* EXERCISE DIRECTIONS
Keeping pictures out of the copy, restate each record word for word.
§
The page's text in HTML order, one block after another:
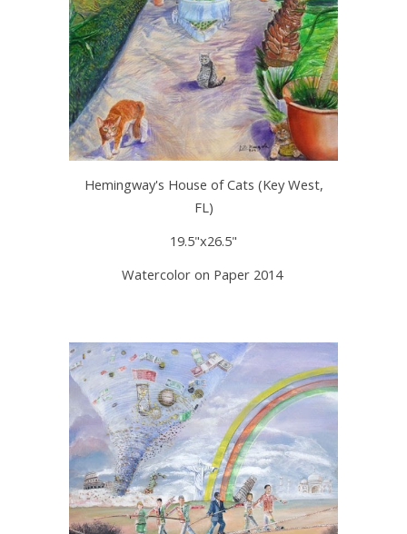
Hemingway's House of Cats (Key West,
FL)
19.5"x26.5"
Watercolor on Paper 2014
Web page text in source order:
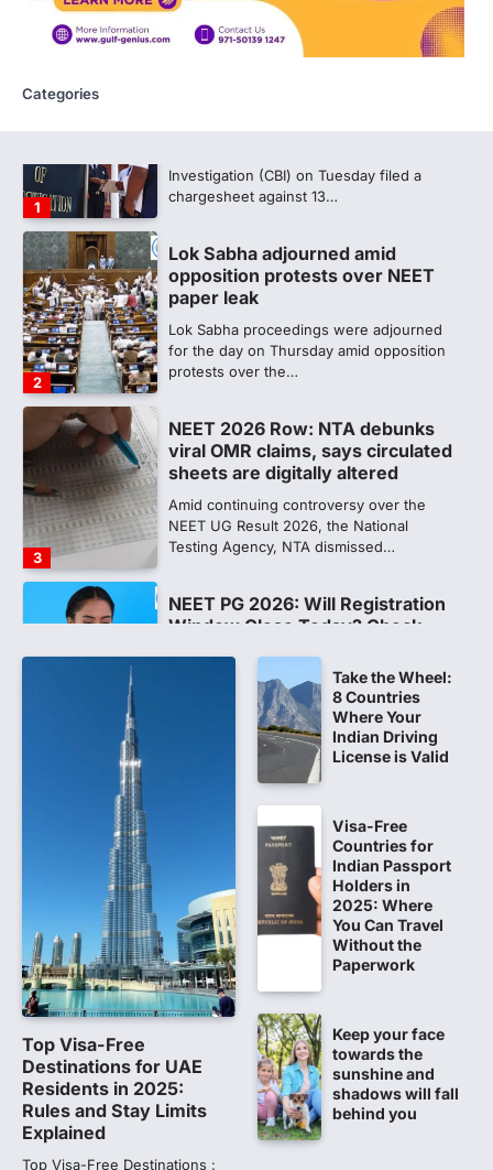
§
* WRITTEN RESPONSE
The page's text in HTML order, one block after another:
Hemingway's House of Cats (Key West,
FL)
19.5"x26.5"
Watercolor on Paper 2014
Web page text in source order:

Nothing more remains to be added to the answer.